_Problem_
In the data below, set down exactly the lines from the one containing "Let us now a blessing seek, [42, 153]" up to and including the one containing "Instala las dependencias". Leave the pictures out.

_Data to use_
++++++++++++++++++++

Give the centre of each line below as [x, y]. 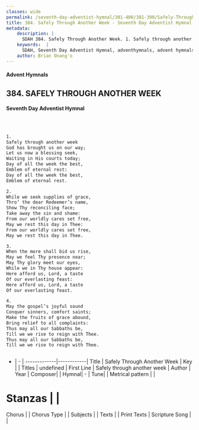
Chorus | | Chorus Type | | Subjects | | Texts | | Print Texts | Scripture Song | [99, 415]
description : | [36, 34]
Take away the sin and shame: [44, 214]
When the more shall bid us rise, [49, 252]
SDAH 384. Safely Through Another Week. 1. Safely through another [107, 39]
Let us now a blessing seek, [42, 153]
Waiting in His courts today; [44, 159]
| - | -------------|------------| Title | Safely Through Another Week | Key [103, 362]
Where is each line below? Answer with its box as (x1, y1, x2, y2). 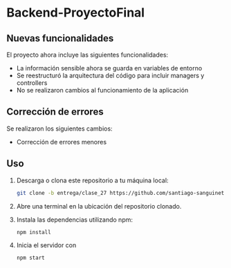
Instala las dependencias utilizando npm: (16, 216, 133, 224)
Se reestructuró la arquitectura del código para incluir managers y (16, 71, 205, 79)
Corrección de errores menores (16, 137, 107, 146)
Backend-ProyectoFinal (6, 5, 145, 21)
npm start (16, 254, 46, 262)
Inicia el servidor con (16, 241, 77, 249)
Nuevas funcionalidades (6, 32, 114, 44)
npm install (16, 229, 51, 236)
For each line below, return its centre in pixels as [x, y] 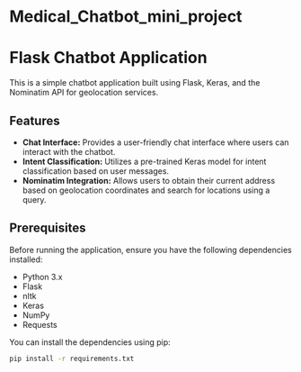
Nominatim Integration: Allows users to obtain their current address [149, 180]
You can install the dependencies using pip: [90, 342]
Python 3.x [42, 277]
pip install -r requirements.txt [72, 358]
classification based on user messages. [95, 171]
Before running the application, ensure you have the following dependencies [150, 250]
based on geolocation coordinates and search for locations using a [146, 190]
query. [34, 199]
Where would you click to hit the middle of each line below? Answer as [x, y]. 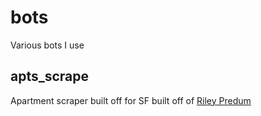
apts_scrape [50, 76]
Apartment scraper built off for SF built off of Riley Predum [131, 100]
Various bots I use [47, 45]
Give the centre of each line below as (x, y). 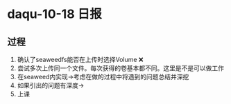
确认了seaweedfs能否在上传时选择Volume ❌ (80, 60)
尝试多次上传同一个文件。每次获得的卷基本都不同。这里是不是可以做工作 (120, 68)
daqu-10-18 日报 (55, 14)
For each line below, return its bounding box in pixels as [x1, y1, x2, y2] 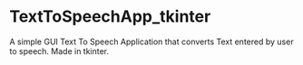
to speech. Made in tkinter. [9, 45, 110, 56]
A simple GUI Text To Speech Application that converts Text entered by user [9, 36, 294, 47]
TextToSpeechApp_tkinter [9, 6, 211, 27]
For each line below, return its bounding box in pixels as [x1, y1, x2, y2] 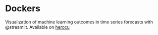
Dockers [5, 3, 41, 14]
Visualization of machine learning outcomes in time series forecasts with [5, 19, 153, 25]
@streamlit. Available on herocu [5, 24, 70, 30]
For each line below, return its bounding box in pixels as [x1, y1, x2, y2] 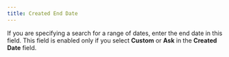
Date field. [7, 43, 37, 52]
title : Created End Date [7, 10, 78, 17]
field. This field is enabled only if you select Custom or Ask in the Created [7, 36, 217, 45]
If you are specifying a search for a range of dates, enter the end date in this [7, 29, 223, 37]
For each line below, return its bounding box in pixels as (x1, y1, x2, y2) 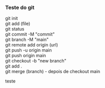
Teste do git (5, 4, 34, 11)
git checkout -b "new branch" (5, 58, 66, 64)
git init (5, 15, 18, 21)
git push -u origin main (5, 47, 52, 53)
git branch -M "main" (5, 36, 49, 42)
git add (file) (5, 20, 30, 26)
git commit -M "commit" (5, 31, 55, 37)
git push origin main (5, 52, 46, 58)
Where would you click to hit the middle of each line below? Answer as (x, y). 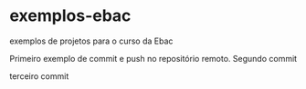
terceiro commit (39, 76)
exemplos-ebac (70, 16)
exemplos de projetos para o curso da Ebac (91, 41)
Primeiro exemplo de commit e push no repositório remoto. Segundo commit (153, 58)
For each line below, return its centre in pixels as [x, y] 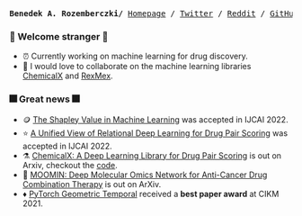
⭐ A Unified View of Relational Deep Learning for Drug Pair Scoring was [155, 133]
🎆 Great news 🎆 [44, 99]
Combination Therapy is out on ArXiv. [92, 184]
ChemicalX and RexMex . [68, 76]
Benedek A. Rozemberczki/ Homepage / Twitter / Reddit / [138, 13]
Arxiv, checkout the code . [70, 165]
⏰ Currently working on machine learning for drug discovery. [135, 56]
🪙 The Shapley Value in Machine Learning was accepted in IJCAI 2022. [155, 119]
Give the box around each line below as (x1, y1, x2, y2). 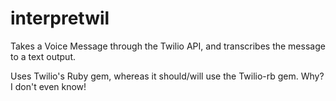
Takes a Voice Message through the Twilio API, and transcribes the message (10, 40, 326, 52)
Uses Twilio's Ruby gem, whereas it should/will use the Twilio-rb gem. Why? (10, 70, 325, 82)
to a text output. (10, 50, 77, 62)
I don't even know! (10, 80, 87, 92)
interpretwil (10, 7, 110, 30)
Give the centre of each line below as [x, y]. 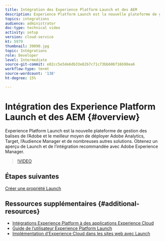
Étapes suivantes [32, 176]
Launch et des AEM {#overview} [72, 117]
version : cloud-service [29, 37]
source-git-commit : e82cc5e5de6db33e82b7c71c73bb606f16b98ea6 [70, 64]
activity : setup [22, 32]
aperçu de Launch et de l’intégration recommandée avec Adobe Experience [82, 146]
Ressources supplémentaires [51, 203]
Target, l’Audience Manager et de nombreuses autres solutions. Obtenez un [82, 141]
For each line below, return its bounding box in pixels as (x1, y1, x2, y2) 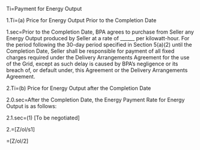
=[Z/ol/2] (6, 137, 29, 145)
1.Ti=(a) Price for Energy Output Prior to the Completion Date (6, 17, 157, 23)
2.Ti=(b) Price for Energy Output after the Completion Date (6, 85, 151, 92)
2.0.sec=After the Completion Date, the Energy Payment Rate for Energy (6, 96, 185, 103)
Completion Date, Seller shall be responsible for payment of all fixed (6, 47, 175, 55)
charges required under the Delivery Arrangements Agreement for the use (6, 54, 190, 61)
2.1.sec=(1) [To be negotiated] (6, 114, 80, 121)
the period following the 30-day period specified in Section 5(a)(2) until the (6, 41, 192, 48)
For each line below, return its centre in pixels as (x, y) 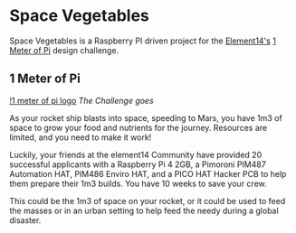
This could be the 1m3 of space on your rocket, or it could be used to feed (148, 200)
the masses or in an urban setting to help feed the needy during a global (144, 210)
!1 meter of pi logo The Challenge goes (81, 100)
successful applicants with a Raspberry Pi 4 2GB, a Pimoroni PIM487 (138, 164)
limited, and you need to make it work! (81, 137)
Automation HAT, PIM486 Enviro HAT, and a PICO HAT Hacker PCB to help (148, 173)
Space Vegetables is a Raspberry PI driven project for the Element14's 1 (143, 41)
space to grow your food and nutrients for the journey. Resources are (138, 127)
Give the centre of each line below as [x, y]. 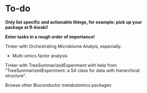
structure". [16, 75]
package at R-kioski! [27, 27]
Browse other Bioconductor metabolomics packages [58, 85]
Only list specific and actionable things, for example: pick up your [73, 22]
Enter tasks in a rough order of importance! [50, 37]
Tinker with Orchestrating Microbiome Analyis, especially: [63, 46]
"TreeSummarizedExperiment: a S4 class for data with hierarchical [73, 70]
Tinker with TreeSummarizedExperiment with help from [61, 65]
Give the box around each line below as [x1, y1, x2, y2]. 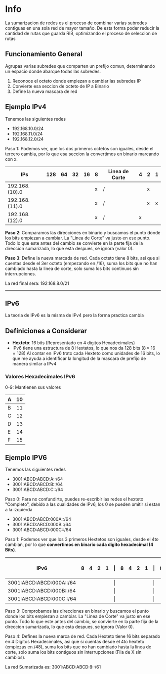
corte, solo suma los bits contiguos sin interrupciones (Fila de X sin [5, 649, 142, 655]
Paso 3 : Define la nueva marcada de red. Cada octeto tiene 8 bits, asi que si [5, 255, 160, 261]
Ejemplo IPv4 [5, 103, 47, 111]
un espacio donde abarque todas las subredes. [5, 68, 101, 74]
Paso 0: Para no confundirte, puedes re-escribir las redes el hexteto [5, 496, 144, 502]
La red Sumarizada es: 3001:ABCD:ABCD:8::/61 [5, 664, 101, 670]
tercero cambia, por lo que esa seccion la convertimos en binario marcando [5, 151, 159, 157]
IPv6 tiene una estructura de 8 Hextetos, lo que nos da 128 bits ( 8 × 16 [12, 345, 156, 351]
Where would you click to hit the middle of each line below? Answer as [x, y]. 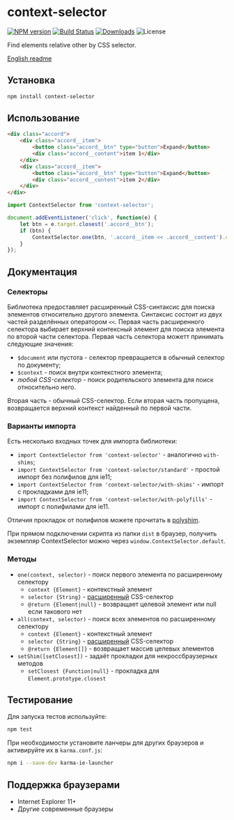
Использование [44, 118]
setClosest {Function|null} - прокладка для [94, 671]
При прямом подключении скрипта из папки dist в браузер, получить [112, 533]
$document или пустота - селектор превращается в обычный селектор [121, 357]
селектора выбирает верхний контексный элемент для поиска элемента [116, 329]
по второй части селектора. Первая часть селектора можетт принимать [116, 336]
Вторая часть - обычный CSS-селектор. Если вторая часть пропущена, [114, 401]
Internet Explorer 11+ [47, 801]
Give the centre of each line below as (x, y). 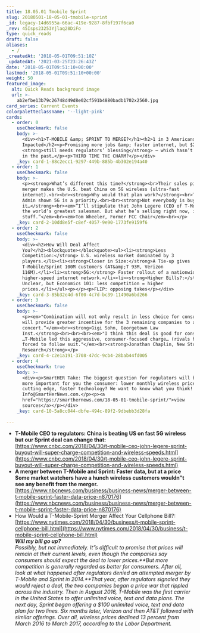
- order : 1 (25, 167)
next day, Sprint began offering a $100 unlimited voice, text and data (99, 604)
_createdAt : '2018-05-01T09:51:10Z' (51, 56)
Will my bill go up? (38, 541)
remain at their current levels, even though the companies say (91, 554)
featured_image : (26, 84)
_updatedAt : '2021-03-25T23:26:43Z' (51, 61)
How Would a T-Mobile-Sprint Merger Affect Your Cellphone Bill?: (95, 515)
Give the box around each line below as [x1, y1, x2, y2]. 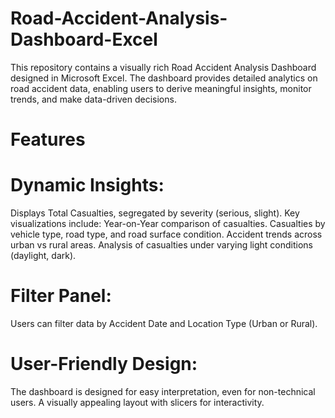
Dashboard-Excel [10, 28, 158, 51]
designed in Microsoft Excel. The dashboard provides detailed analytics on [10, 72, 318, 84]
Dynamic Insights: [10, 174, 165, 197]
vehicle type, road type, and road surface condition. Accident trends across [10, 228, 323, 241]
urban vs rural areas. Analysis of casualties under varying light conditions [10, 239, 314, 251]
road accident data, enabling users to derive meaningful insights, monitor [10, 82, 312, 94]
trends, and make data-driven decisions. [10, 93, 177, 105]
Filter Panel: [10, 285, 112, 307]

++++++++++++++++++++

_Solution to the problem_
Let us now a blessing seek, [42, 153]
Waiting in His courts today; [44, 159]
| - | -------------|------------| Title | Safely Through Another Week | Key [103, 362]
Where is each line below? Answer with its box as (x1, y1, x2, y2). 
Instala las dependencias utilizando npm: (16, 216, 133, 224)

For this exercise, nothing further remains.